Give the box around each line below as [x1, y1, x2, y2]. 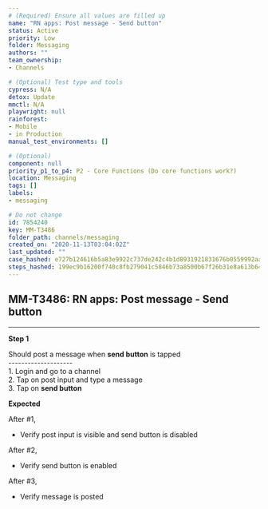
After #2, [8, 445, 37, 455]
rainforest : [8, 115, 48, 124]
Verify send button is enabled [19, 460, 117, 470]
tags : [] [8, 181, 37, 190]
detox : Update [8, 93, 56, 101]
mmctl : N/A [8, 101, 45, 109]
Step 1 [8, 333, 30, 344]
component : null [8, 159, 62, 168]
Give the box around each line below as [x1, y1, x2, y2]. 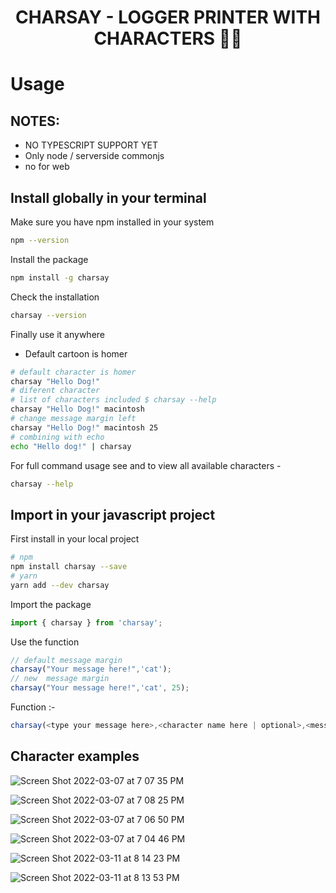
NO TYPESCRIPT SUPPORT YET [24, 139, 158, 151]
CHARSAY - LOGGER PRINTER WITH [14, 6, 321, 29]
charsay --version [10, 310, 87, 320]
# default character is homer [10, 367, 137, 377]
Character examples [10, 748, 140, 765]
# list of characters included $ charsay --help [10, 395, 217, 405]
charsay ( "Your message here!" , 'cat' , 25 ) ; [10, 683, 190, 693]
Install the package [10, 253, 89, 265]

_Exercise aim:_ Everything from the line containing "NO TYPESCRIPT SUPPORT YET [24, 139, 158, 151]" to the final line of the entries above should be output exactly, and nothing more.

_Task answer:_
NO TYPESCRIPT SUPPORT YET [24, 139, 158, 151]
CHARSAY - LOGGER PRINTER WITH [14, 6, 321, 29]
charsay --version [10, 310, 87, 320]
# default character is homer [10, 367, 137, 377]
Character examples [10, 748, 140, 765]
# list of characters included $ charsay --help [10, 395, 217, 405]
charsay ( "Your message here!" , 'cat' , 25 ) ; [10, 683, 190, 693]
Install the package [10, 253, 89, 265]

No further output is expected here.